** Opening Records to use block **

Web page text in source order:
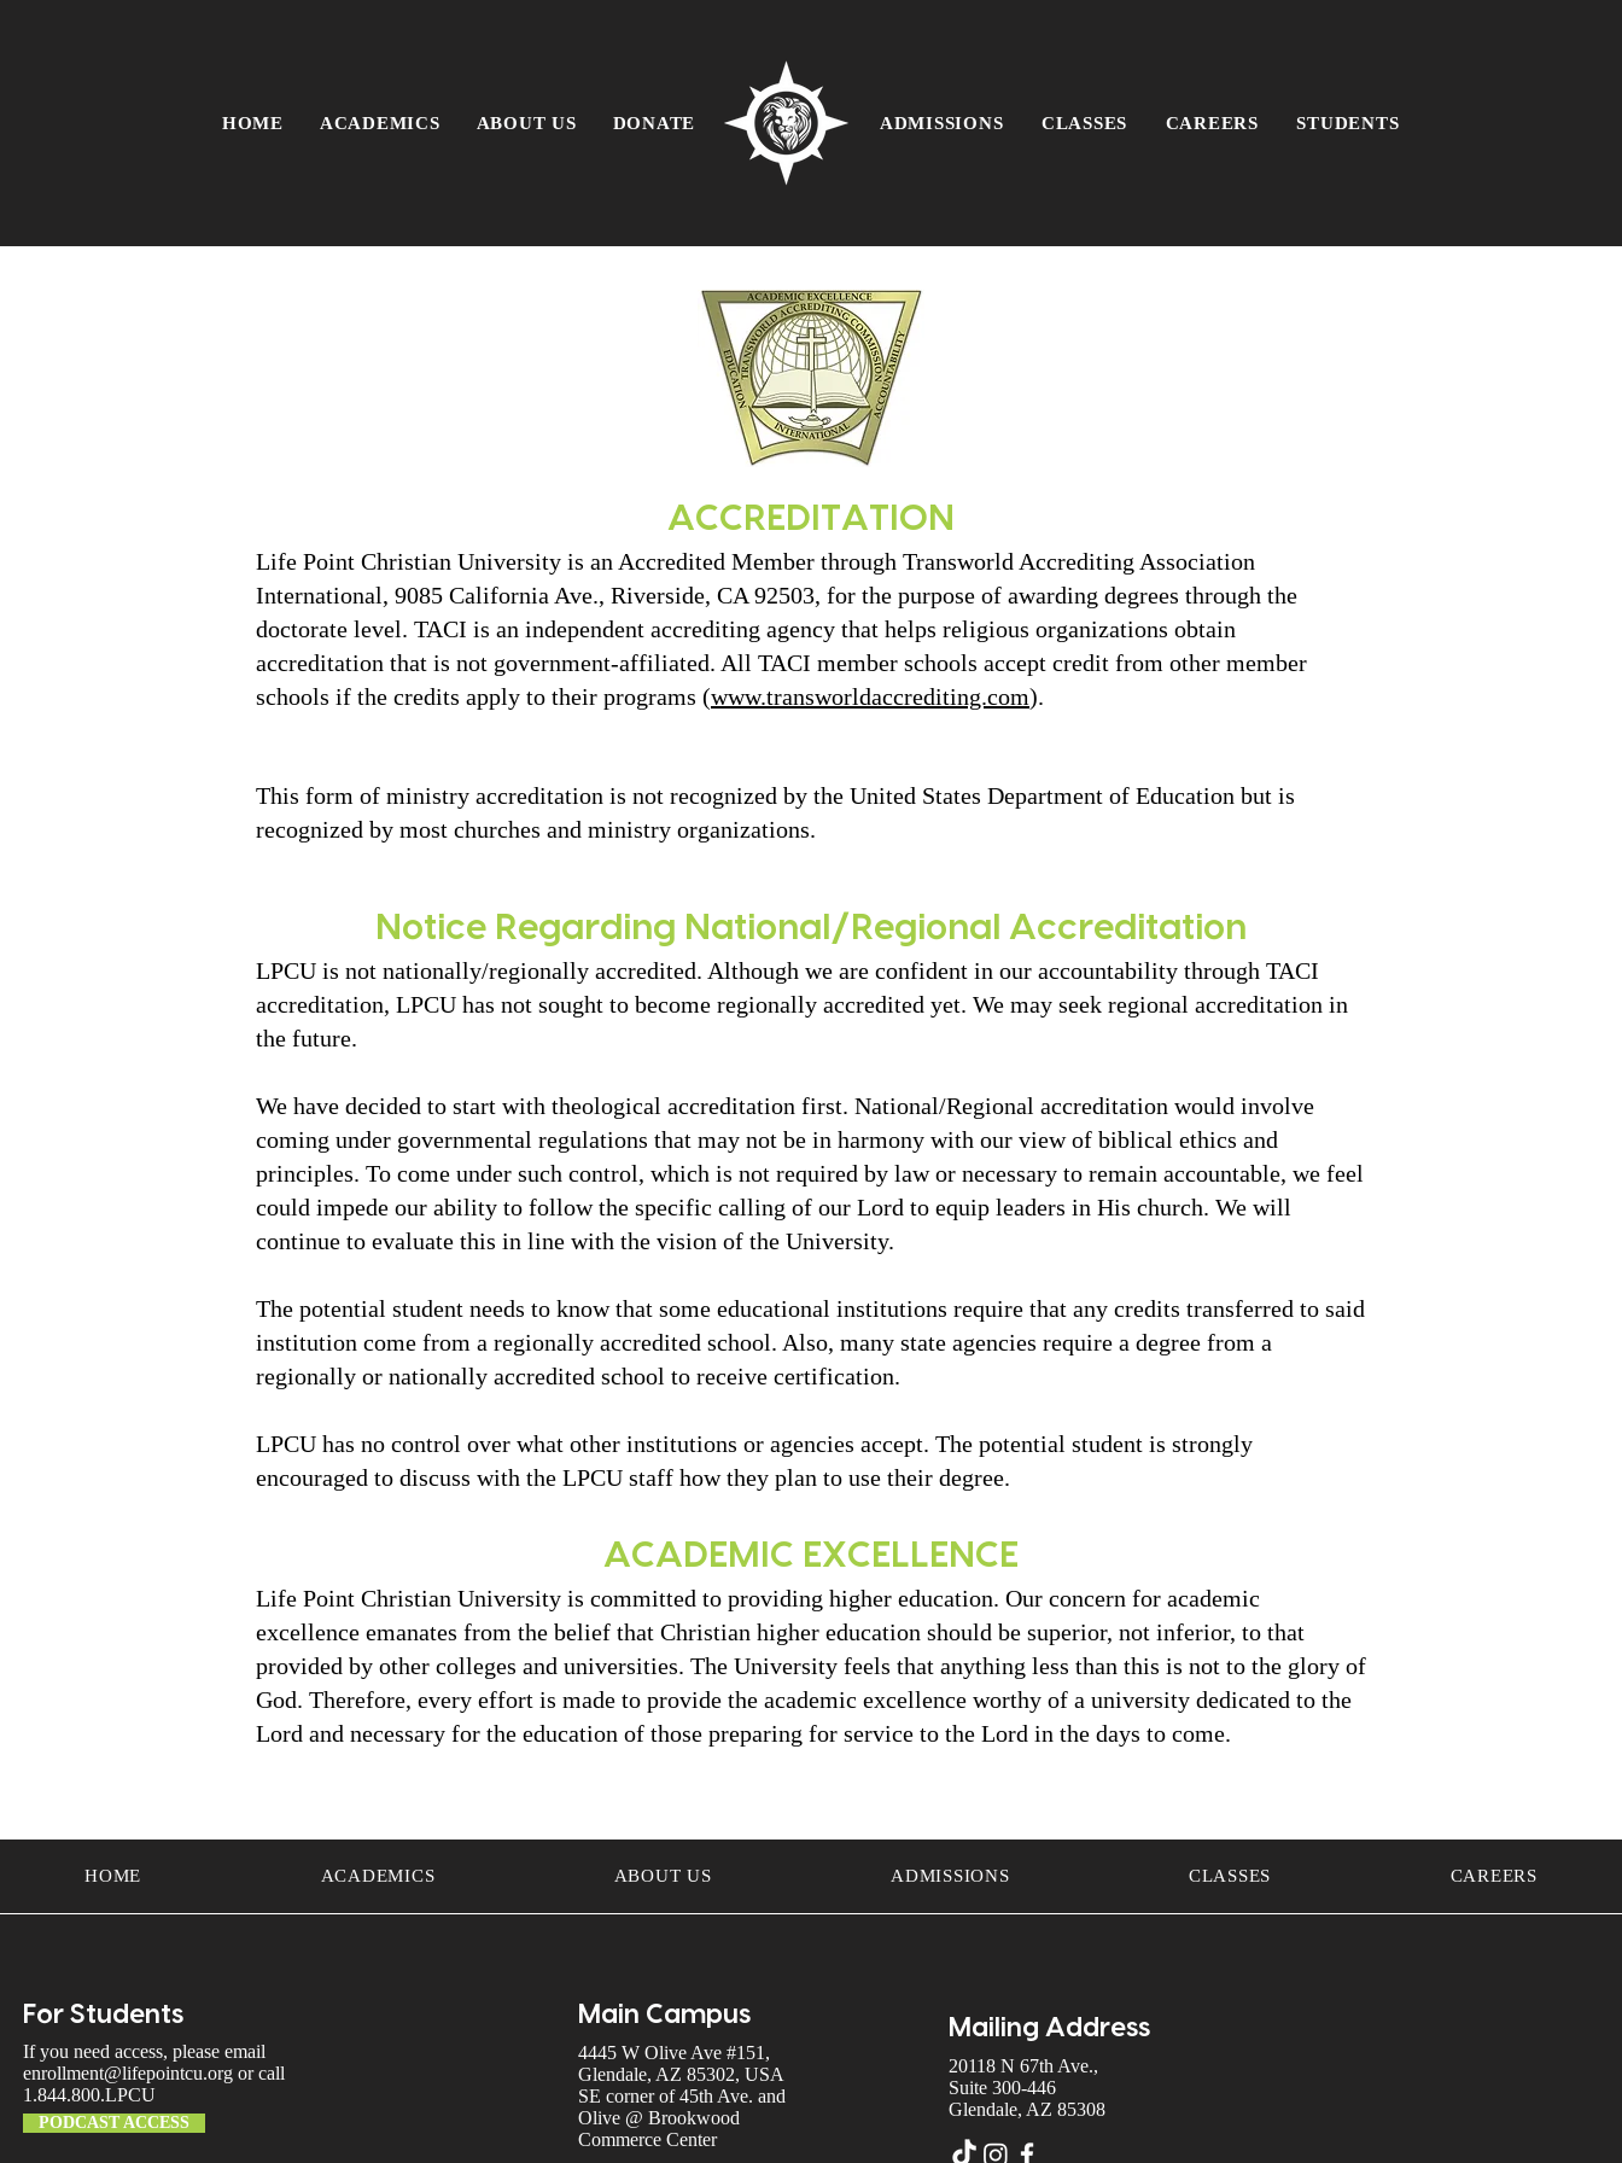
HOME ACADEMICS ABOUT US DONATE ADMISSIONS CLASSES CAREERS STUDENTS
ACCREDITATION
Life Point Christian University is an Accredited Member through Transworld Accrediting Association
International, 9085 California Ave., Riverside, CA 92503, for the purpose of awarding degrees through the
doctorate level. TACI is an independent accrediting agency that helps religious organizations obtain
accreditation that is not government-affiliated. All TACI member schools accept credit from other member
schools if the credits apply to their programs (www.transworldaccrediting.com).
This form of ministry accreditation is not recognized by the United States Department of Education but is
recognized by most churches and ministry organizations.
Notice Regarding National/Regional Accreditation
LPCU is not nationally/regionally accredited. Although we are confident in our accountability through TACI
accreditation, LPCU has not sought to become regionally accredited yet. We may seek regional accreditation in
the future.
We have decided to start with theological accreditation first. National/Regional accreditation would involve
coming under governmental regulations that may not be in harmony with our view of biblical ethics and
principles. To come under such control, which is not required by law or necessary to remain accountable, we feel
could impede our ability to follow the specific calling of our Lord to equip leaders in His church. We will
continue to evaluate this in line with the vision of the University.
The potential student needs to know that some educational institutions require that any credits transferred to said
institution come from a regionally accredited school. Also, many state agencies require a degree from a
regionally or nationally accredited school to receive certification.
LPCU has no control over what other institutions or agencies accept. The potential student is strongly
encouraged to discuss with the LPCU staff how they plan to use their degree.
ACADEMIC EXCELLENCE
Life Point Christian University is committed to providing higher education. Our concern for academic
excellence emanates from the belief that Christian higher education should be superior, not inferior, to that
provided by other colleges and universities. The University feels that anything less than this is not to the glory of
God. Therefore, every effort is made to provide the academic excellence worthy of a university dedicated to the
Lord and necessary for the education of those preparing for service to the Lord in the days to come.
HOME ACADEMICS ABOUT US ADMISSIONS CLASSES CAREERS
For Students
If you need access, please email
enrollment@lifepointcu.orgor call
1.844.800.LPCU
PODCAST ACCESS
Main Campus
4445 W Olive Ave #151,
Glendale, AZ 85302, USA
SE corner of 45th Ave. and
Olive @ Brookwood
Commerce Center
Mailing Address
20118 N 67th Ave.,
Suite 300-446
Glendale, AZ 85308

** Closing Records to use block **

_Your instructions_: The response should hold exactly the lines starting at the line with "the future." and ending at the line with "God. Therefore, every", and no other line of the material above.

_Answer to this task_:
the future.
We have decided to start with theological accreditation first. National/Regional accreditation would involve
coming under governmental regulations that may not be in harmony with our view of biblical ethics and
principles. To come under such control, which is not required by law or necessary to remain accountable, we feel
could impede our ability to follow the specific calling of our Lord to equip leaders in His church. We will
continue to evaluate this in line with the vision of the University.
The potential student needs to know that some educational institutions require that any credits transferred to said
institution come from a regionally accredited school. Also, many state agencies require a degree from a
regionally or nationally accredited school to receive certification.
LPCU has no control over what other institutions or agencies accept. The potential student is strongly
encouraged to discuss with the LPCU staff how they plan to use their degree.
ACADEMIC EXCELLENCE
Life Point Christian University is committed to providing higher education. Our concern for academic
excellence emanates from the belief that Christian higher education should be superior, not inferior, to that
provided by other colleges and universities. The University feels that anything less than this is not to the glory of
God. Therefore, every effort is made to provide the academic excellence worthy of a university dedicated to the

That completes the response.